***** LISTED ENTRIES *****
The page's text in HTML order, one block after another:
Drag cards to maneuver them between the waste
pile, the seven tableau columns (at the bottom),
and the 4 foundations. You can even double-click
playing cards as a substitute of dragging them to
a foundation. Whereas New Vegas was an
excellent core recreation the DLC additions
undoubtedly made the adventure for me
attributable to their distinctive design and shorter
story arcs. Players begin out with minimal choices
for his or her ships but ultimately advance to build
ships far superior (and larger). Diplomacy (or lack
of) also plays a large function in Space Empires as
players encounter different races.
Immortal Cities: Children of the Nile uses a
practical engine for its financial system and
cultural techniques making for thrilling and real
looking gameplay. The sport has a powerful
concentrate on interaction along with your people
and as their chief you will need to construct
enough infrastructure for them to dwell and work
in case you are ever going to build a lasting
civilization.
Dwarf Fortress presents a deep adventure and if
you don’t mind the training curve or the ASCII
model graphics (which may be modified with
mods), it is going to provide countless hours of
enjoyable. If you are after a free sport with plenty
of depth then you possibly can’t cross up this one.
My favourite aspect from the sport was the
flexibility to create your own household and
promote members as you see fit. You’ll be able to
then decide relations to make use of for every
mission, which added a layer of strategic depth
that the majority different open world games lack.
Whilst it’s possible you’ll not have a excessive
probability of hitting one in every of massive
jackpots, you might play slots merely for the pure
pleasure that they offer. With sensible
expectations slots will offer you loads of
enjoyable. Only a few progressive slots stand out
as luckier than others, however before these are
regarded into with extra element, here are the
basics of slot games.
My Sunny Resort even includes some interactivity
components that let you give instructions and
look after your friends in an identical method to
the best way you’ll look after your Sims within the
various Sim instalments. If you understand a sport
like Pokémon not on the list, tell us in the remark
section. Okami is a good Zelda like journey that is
*****
TO DO:
Take the line containing "as luckier than" as the start and the last line of the data as the end, and reproduce that range exactly.

SOLUTION:
as luckier than others, however before these are
regarded into with extra element, here are the
basics of slot games.
My Sunny Resort even includes some interactivity
components that let you give instructions and
look after your friends in an identical method to
the best way you’ll look after your Sims within the
various Sim instalments. If you understand a sport
like Pokémon not on the list, tell us in the remark
section. Okami is a good Zelda like journey that is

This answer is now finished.